Extract the text of every entry below exactly; leave images out.

[Records from a dataset]
● ● ● ● ●

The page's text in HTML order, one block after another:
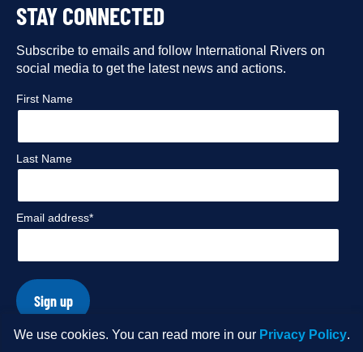
We use cookies. You can read more in our Privacy Policy.
our
Facebook
profile
our
Instagram
our
Twitter
our
Flickr
STAY CONNECTED
Subscribe to emails and follow International Rivers on
social media to get the latest news and actions.
First Name
Last Name
Email address*
Sign up
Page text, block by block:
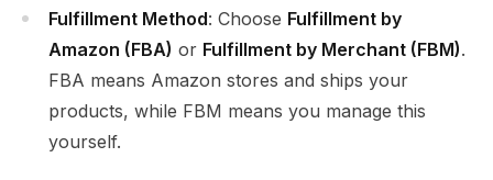
Fulfillment Method: Choose Fulfillment by
Amazon (FBA) or Fulfillment by Merchant (FBM).
FBA means Amazon stores and ships your
products, while FBM means you manage this
yourself.
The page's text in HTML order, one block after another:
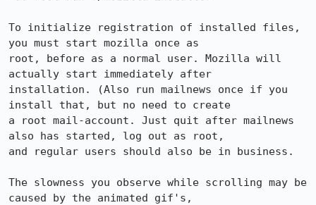
To initialize registration of installed files,
you must start mozilla once as
root, before as a normal user. Mozilla will
actually start immediately after
installation. (Also run mailnews once if you
install that, but no need to create
a root mail-account. Just quit after mailnews
also has started, log out as root,
and regular users should also be in business.
The slowness you observe while scrolling may be
caused by the animated gif's,
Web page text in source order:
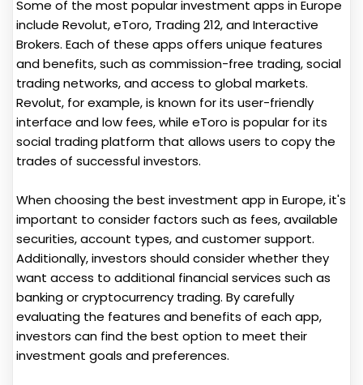
Some of the most popular investment apps in Europe
include Revolut, eToro, Trading 212, and Interactive
Brokers. Each of these apps offers unique features
and benefits, such as commission-free trading, social
trading networks, and access to global markets.
Revolut, for example, is known for its user-friendly
interface and low fees, while eToro is popular for its
social trading platform that allows users to copy the
trades of successful investors.
When choosing the best investment app in Europe, it's
important to consider factors such as fees, available
securities, account types, and customer support.
Additionally, investors should consider whether they
want access to additional financial services such as
banking or cryptocurrency trading. By carefully
evaluating the features and benefits of each app,
investors can find the best option to meet their
investment goals and preferences.
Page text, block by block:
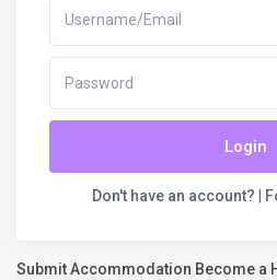
Login
Don't have an account?
Submit Accommodation Become a
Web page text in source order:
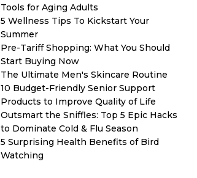
Tools for Aging Adults
5 Wellness Tips To Kickstart Your
Summer
Pre-Tariff Shopping: What You Should
Start Buying Now
The Ultimate Men's Skincare Routine
10 Budget-Friendly Senior Support
Products to Improve Quality of Life
Outsmart the Sniffles: Top 5 Epic Hacks
to Dominate Cold & Flu Season
5 Surprising Health Benefits of Bird
Watching
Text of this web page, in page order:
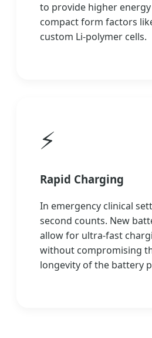
to provide higher
compact form factors
custom Li-polymer cells.
⚡
Rapid Charging
In emergency clinical
second counts. New
allow for ultra-fast
without compromising
longevity of the battery
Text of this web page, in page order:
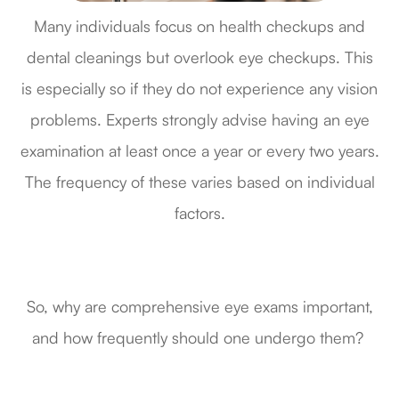
Many individuals focus on health checkups and
dental cleanings but overlook eye checkups. This
is especially so if they do not experience any vision
problems. Experts strongly advise having an eye
examination at least once a year or every two years.
The frequency of these varies based on individual
factors.
So, why are comprehensive eye exams important,
and how frequently should one undergo them?
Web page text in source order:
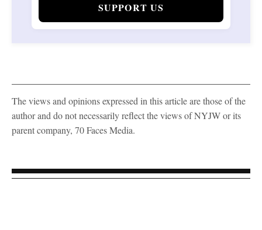
SUPPORT US
The views and opinions expressed in this article are those of the
author and do not necessarily reflect the views of NYJW or its
parent company, 70 Faces Media.
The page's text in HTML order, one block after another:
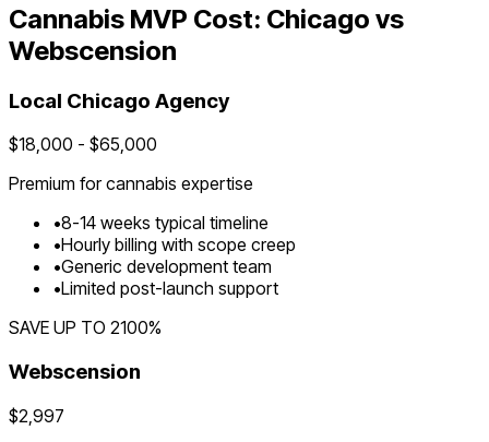
Cannabis MVP Cost: Chicago vs
Webscension
Local Chicago Agency
$18,000 - $65,000
Premium forcannabis expertise
•8-14 weeks typical timeline
•Hourly billing with scope creep
•Generic development team
•Limited post-launch support
SAVE UP TO 2100%
Webscension
$2,997
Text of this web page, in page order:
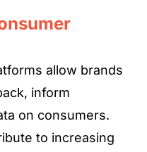
allow brands
inform
on consumers.
to increasing
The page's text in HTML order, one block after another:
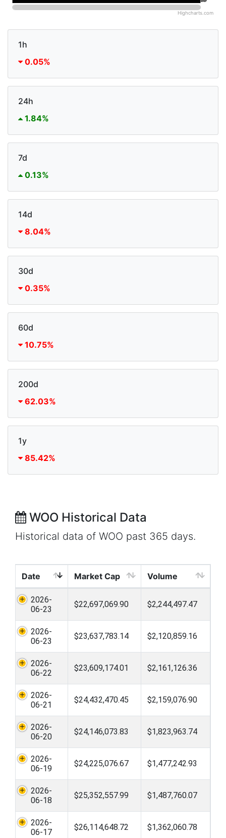
Highcharts.com
1h
0.05%
24h
1.84%
7d
0.13%
14d
8.04%
30d
0.35%
60d
10.75%
200d
62.03%
1y
85.42%
WOO Historical Data
Historical data of WOO past 365 days.
Date Market Cap Volume
2026-
06-23
$22,697,069.90 $2,244,497.47
2026-
06-23
$23,637,783.14 $2,120,859.16
2026-
06-22
$23,609,174.01 $2,161,126.36
2026-
06-21
$24,432,470.45 $2,159,076.90
2026-
06-20
$24,146,073.83 $1,823,963.74
2026-
06-19
$24,225,076.67 $1,477,242.93
2026-
06-18
$25,352,557.99 $1,487,760.07
2026-
06-17
$26,114,648.72 $1,362,060.78
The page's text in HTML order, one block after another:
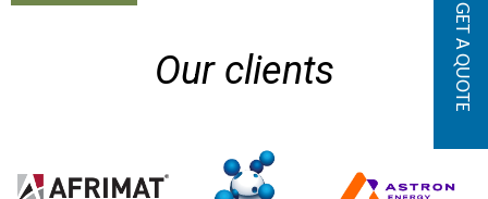
GET A QUOTE
Our clients
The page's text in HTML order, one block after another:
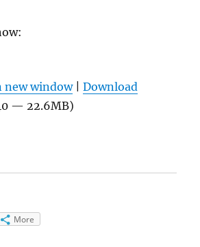
new window|Download
— 22.6MB)
More
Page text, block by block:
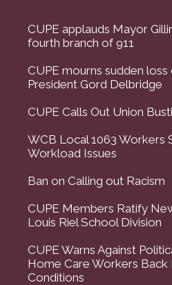
CUPE applauds Mayor
fourth branch of 911
CUPE mourns sudden
President Gord Delbridge
CUPE Calls Out Union
WCB Local 1063 Workers
Workload Issues
Ban on Calling out Racism
CUPE Members Ratify
Louis Riel School Division
CUPE Warns Against
Home Care Workers Back
Conditions
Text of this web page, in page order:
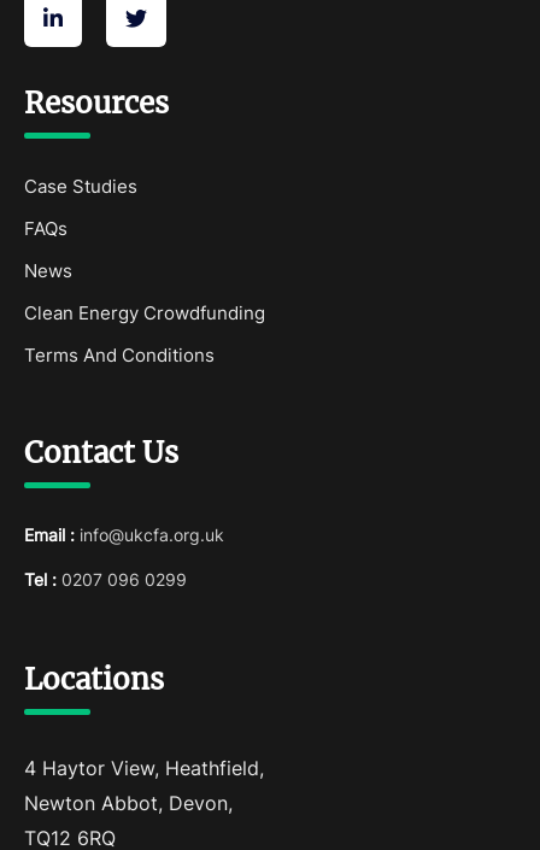
Resources
Case Studies
FAQs
News
Clean Energy Crowdfunding
Terms And Conditions
Contact Us
Email : info@ukcfa.org.uk
Tel : 0207 096 0299
Locations
4 Haytor View, Heathfield,
Newton Abbot, Devon,
TQ12 6RQ

● ● ● ● ●

- [Reply to the task]:
The page's text in HTML order, one block after another:
We use cookies. You can read more in our Privacy Policy.
our
Facebook
profile
our
Instagram
our
Twitter
our
Flickr
STAY CONNECTED
Subscribe to emails and follow International Rivers on
social media to get the latest news and actions.
First Name
Last Name
Email address*
Sign up
Page text, block by block:
Fulfillment Method: Choose Fulfillment by
Amazon (FBA) or Fulfillment by Merchant (FBM).
FBA means Amazon stores and ships your
products, while FBM means you manage this
yourself.
The page's text in HTML order, one block after another:
To initialize registration of installed files,
you must start mozilla once as
root, before as a normal user. Mozilla will
actually start immediately after
installation. (Also run mailnews once if you
install that, but no need to create
a root mail-account. Just quit after mailnews
also has started, log out as root,
and regular users should also be in business.
The slowness you observe while scrolling may be
caused by the animated gif's,
Web page text in source order:
Some of the most popular investment apps in Europe
include Revolut, eToro, Trading 212, and Interactive
Brokers. Each of these apps offers unique features
and benefits, such as commission-free trading, social
trading networks, and access to global markets.
Revolut, for example, is known for its user-friendly
interface and low fees, while eToro is popular for its
social trading platform that allows users to copy the
trades of successful investors.
When choosing the best investment app in Europe, it's
important to consider factors such as fees, available
securities, account types, and customer support.
Additionally, investors should consider whether they
want access to additional financial services such as
banking or cryptocurrency trading. By carefully
evaluating the features and benefits of each app,
investors can find the best option to meet their
investment goals and preferences.
Page text, block by block:
Login
Don't have an account?
Submit Accommodation Become a
Web page text in source order:
Tools for Aging Adults
5 Wellness Tips To Kickstart Your
Summer
Pre-Tariff Shopping: What You Should
Start Buying Now
The Ultimate Men's Skincare Routine
10 Budget-Friendly Senior Support
Products to Improve Quality of Life
Outsmart the Sniffles: Top 5 Epic Hacks
to Dominate Cold & Flu Season
5 Surprising Health Benefits of Bird
Watching
Text of this web page, in page order:
to provide higher
compact form factors
custom Li-polymer cells.
⚡
Rapid Charging
In emergency clinical
second counts. New
allow for ultra-fast
without compromising
longevity of the battery
Text of this web page, in page order:
Many individuals focus on health checkups and
dental cleanings but overlook eye checkups. This
is especially so if they do not experience any vision
problems. Experts strongly advise having an eye
examination at least once a year or every two years.
The frequency of these varies based on individual
factors.
So, why are comprehensive eye exams important,
and how frequently should one undergo them?
Web page text in source order:
SUPPORT US
The views and opinions expressed in this article are those of the
author and do not necessarily reflect the views of NYJW or its
parent company, 70 Faces Media.
The page's text in HTML order, one block after another:
Cannabis MVP Cost: Chicago vs
Webscension
Local Chicago Agency
$18,000 - $65,000
Premium forcannabis expertise
•8-14 weeks typical timeline
•Hourly billing with scope creep
•Generic development team
•Limited post-launch support
SAVE UP TO 2100%
Webscension
$2,997
Text of this web page, in page order:
allow brands
inform
on consumers.
to increasing
The page's text in HTML order, one block after another:
Highcharts.com
1h
0.05%
24h
1.84%
7d
0.13%
14d
8.04%
30d
0.35%
60d
10.75%
200d
62.03%
1y
85.42%
WOO Historical Data
Historical data of WOO past 365 days.
Date Market Cap Volume
2026-
06-23
$22,697,069.90 $2,244,497.47
2026-
06-23
$23,637,783.14 $2,120,859.16
2026-
06-22
$23,609,174.01 $2,161,126.36
2026-
06-21
$24,432,470.45 $2,159,076.90
2026-
06-20
$24,146,073.83 $1,823,963.74
2026-
06-19
$24,225,076.67 $1,477,242.93
2026-
06-18
$25,352,557.99 $1,487,760.07
2026-
06-17
$26,114,648.72 $1,362,060.78
The page's text in HTML order, one block after another:
GET A QUOTE
Our clients
The page's text in HTML order, one block after another:
new window|Download
— 22.6MB)
More
Page text, block by block:
CUPE applauds Mayor
fourth branch of 911
CUPE mourns sudden
President Gord Delbridge
CUPE Calls Out Union
WCB Local 1063 Workers
Workload Issues
Ban on Calling out Racism
CUPE Members Ratify
Louis Riel School Division
CUPE Warns Against
Home Care Workers Back
Conditions
Text of this web page, in page order:
Resources
Case Studies
FAQs
News
Clean Energy Crowdfunding
Terms And Conditions
Contact Us
Email : info@ukcfa.org.uk
Tel : 0207 096 0299
Locations
4 Haytor View, Heathfield,
Newton Abbot, Devon,
TQ12 6RQ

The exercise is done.